- DATASET CONTENT -
• • •
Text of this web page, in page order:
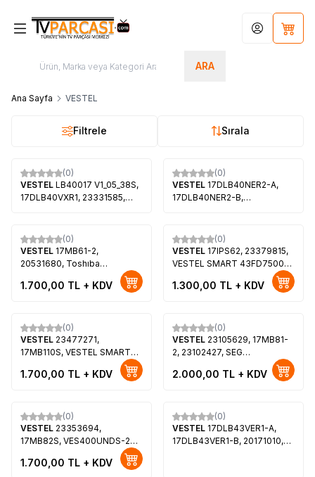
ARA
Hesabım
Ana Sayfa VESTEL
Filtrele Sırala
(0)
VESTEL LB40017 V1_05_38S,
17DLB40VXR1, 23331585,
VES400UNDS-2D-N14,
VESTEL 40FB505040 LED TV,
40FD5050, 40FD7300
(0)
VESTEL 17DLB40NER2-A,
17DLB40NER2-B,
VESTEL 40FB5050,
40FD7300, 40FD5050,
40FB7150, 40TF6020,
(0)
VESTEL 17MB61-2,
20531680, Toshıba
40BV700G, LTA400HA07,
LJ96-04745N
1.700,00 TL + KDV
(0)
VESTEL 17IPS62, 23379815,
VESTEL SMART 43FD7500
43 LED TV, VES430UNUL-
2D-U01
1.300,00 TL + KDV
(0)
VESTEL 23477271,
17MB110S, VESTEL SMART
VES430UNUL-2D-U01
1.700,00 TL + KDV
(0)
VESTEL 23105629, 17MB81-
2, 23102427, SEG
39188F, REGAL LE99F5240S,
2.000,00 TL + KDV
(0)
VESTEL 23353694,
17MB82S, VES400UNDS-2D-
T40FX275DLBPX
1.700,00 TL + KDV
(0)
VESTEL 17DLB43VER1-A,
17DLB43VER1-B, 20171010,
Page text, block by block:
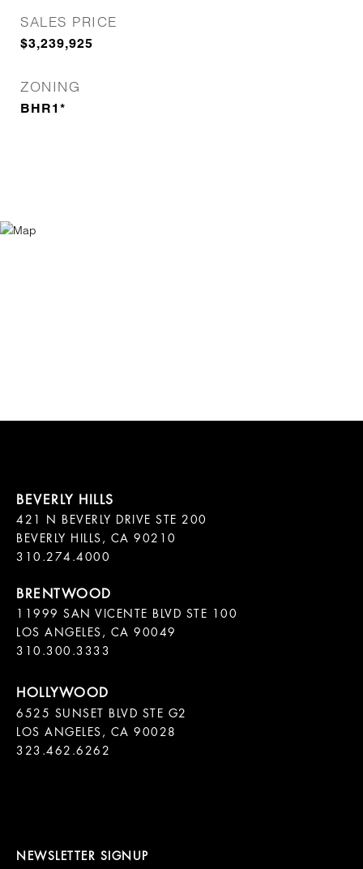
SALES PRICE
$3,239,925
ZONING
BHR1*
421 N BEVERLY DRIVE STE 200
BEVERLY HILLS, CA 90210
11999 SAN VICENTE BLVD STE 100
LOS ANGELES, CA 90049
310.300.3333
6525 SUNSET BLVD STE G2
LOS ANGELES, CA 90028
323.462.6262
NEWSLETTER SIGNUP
• • •
- TASK INSTRUCTIONS -
Would you give the number of lines above that hold "BEVERLY"? Only the number is needed.

- WRITTEN REPLY -
2